Work required
In the records below, the lines from the one containing "kurz vorgestellt. Sie" through the last are to be reproduced exactly and alone.

Source records:
________

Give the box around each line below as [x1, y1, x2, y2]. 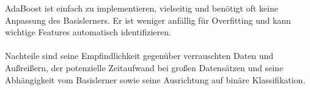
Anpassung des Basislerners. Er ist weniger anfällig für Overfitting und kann [5, 13, 291, 26]
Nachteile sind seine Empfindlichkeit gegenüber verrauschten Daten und [5, 49, 274, 62]
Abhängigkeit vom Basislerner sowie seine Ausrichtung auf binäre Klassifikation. [5, 73, 306, 86]
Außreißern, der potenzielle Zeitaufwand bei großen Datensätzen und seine [5, 61, 284, 74]
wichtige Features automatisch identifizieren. [5, 26, 171, 38]
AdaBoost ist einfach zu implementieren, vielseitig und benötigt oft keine [5, 2, 278, 14]
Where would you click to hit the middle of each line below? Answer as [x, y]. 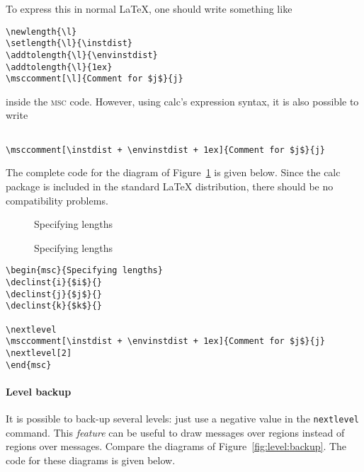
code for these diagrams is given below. [91, 460]
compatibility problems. [57, 200]
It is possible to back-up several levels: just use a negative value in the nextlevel [182, 419]
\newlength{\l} [41, 31]
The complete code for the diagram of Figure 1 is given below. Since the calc [173, 172]
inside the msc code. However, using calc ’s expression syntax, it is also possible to [182, 101]
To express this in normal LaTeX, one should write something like [149, 8]
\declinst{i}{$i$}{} [54, 282]
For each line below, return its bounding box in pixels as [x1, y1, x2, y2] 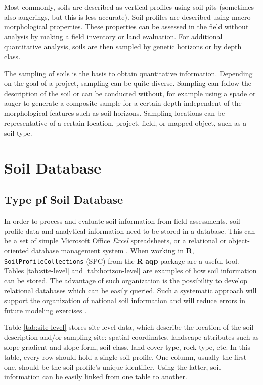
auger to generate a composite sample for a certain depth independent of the [4, 98, 242, 108]
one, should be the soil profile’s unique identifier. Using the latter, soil [4, 361, 221, 372]
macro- [232, 11, 253, 22]
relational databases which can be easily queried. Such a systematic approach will [4, 285, 257, 295]
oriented [4, 245, 29, 256]
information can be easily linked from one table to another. [4, 371, 187, 382]
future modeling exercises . [4, 305, 87, 315]
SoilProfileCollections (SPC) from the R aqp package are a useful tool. [4, 255, 239, 266]
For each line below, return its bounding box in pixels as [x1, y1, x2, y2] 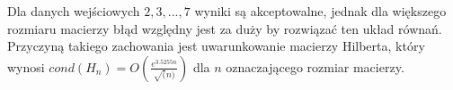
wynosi [7, 57, 45, 76]
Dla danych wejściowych [7, 2, 140, 20]
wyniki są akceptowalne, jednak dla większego [194, 2, 447, 20]
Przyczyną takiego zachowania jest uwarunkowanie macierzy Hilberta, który [7, 37, 425, 55]
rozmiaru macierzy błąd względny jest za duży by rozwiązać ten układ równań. [7, 19, 442, 37]
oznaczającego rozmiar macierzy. [226, 57, 404, 76]
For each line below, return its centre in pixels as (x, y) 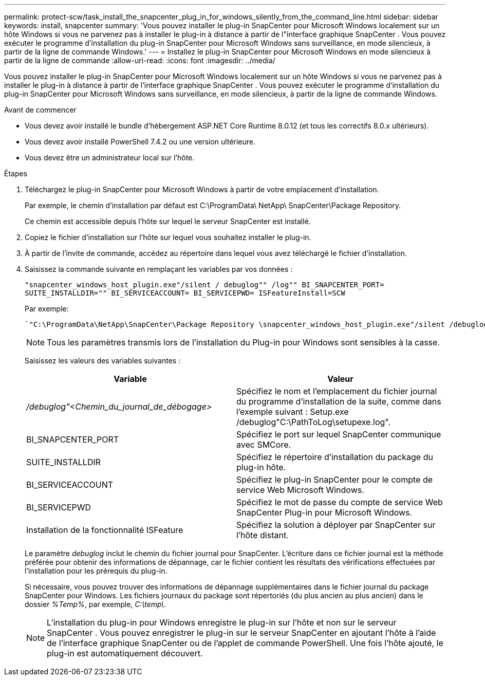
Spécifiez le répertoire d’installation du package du (335, 457)
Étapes (16, 173)
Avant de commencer (40, 110)
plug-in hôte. (261, 467)
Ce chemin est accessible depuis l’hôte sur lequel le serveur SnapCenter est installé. (168, 221)
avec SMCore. (264, 445)
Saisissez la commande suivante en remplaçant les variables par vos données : (159, 269)
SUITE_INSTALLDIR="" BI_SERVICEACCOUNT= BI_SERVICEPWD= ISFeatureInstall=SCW (185, 293)
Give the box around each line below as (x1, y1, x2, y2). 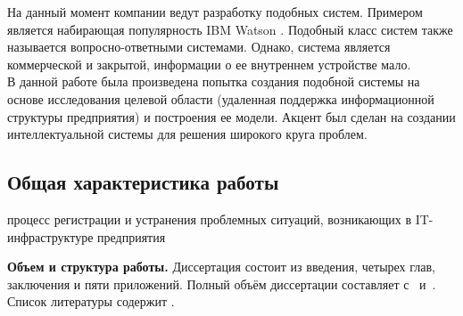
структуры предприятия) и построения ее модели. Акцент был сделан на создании (7, 107, 456, 126)
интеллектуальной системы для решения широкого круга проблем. (7, 125, 368, 143)
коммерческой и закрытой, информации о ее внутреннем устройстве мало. (7, 54, 411, 73)
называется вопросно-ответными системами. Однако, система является (7, 37, 391, 56)
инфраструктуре (7, 227, 94, 246)
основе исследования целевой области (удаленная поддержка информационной (7, 89, 434, 108)
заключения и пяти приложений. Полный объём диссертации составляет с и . (7, 274, 436, 293)
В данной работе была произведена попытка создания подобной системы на (7, 72, 420, 91)
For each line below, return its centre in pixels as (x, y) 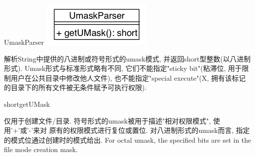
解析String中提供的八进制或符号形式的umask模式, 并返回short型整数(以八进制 (127, 58)
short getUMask (27, 104)
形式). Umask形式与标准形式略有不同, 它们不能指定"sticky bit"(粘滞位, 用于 (123, 68)
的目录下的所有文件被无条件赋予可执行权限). (75, 87)
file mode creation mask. (41, 149)
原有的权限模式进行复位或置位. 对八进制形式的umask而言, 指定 (149, 130)
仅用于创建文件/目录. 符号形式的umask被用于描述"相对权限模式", (108, 120)
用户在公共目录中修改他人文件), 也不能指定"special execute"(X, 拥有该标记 (128, 78)
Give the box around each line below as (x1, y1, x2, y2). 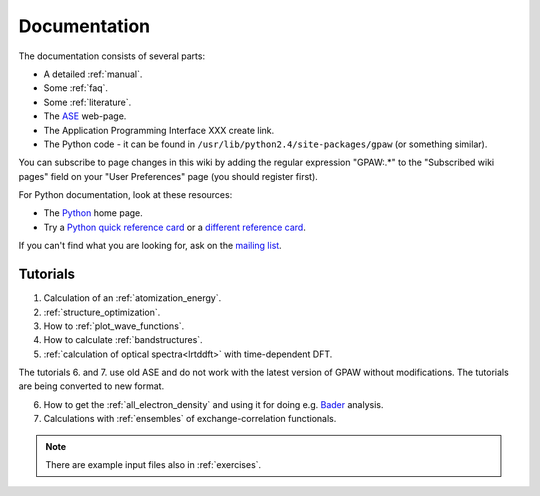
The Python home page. (43, 207, 144, 219)
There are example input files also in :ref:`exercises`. (45, 459, 262, 471)
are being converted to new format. (18, 380, 165, 392)
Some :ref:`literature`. (43, 96, 132, 108)
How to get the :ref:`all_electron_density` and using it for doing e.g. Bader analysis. (43, 398, 384, 410)
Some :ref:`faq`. (43, 82, 109, 94)
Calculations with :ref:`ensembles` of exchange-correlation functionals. (43, 413, 337, 425)
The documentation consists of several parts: (18, 50, 205, 62)
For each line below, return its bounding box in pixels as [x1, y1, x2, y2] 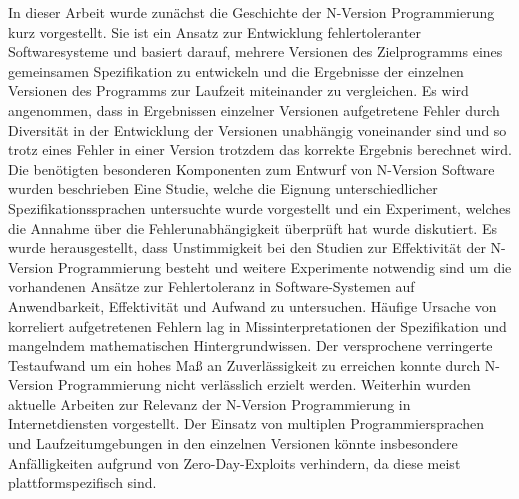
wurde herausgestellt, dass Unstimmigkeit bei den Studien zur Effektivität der [8, 237, 486, 258]
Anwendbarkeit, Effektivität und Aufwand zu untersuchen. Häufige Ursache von [8, 295, 497, 316]
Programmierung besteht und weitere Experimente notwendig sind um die [57, 256, 512, 277]
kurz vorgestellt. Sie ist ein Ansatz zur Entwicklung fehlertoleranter [8, 21, 421, 42]
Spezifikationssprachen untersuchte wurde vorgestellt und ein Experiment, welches [8, 197, 511, 218]
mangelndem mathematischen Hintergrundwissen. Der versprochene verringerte [8, 335, 493, 356]
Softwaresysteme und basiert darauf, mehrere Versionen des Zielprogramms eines [8, 41, 503, 62]
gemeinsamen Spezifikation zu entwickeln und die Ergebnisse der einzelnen [8, 60, 464, 81]

________

Expected answer
kurz vorgestellt. Sie ist ein Ansatz zur Entwicklung fehlertoleranter [8, 21, 421, 42]
Spezifikationssprachen untersuchte wurde vorgestellt und ein Experiment, welches [8, 197, 511, 218]
mangelndem mathematischen Hintergrundwissen. Der versprochene verringerte [8, 335, 493, 356]
Softwaresysteme und basiert darauf, mehrere Versionen des Zielprogramms eines [8, 41, 503, 62]
gemeinsamen Spezifikation zu entwickeln und die Ergebnisse der einzelnen [8, 60, 464, 81]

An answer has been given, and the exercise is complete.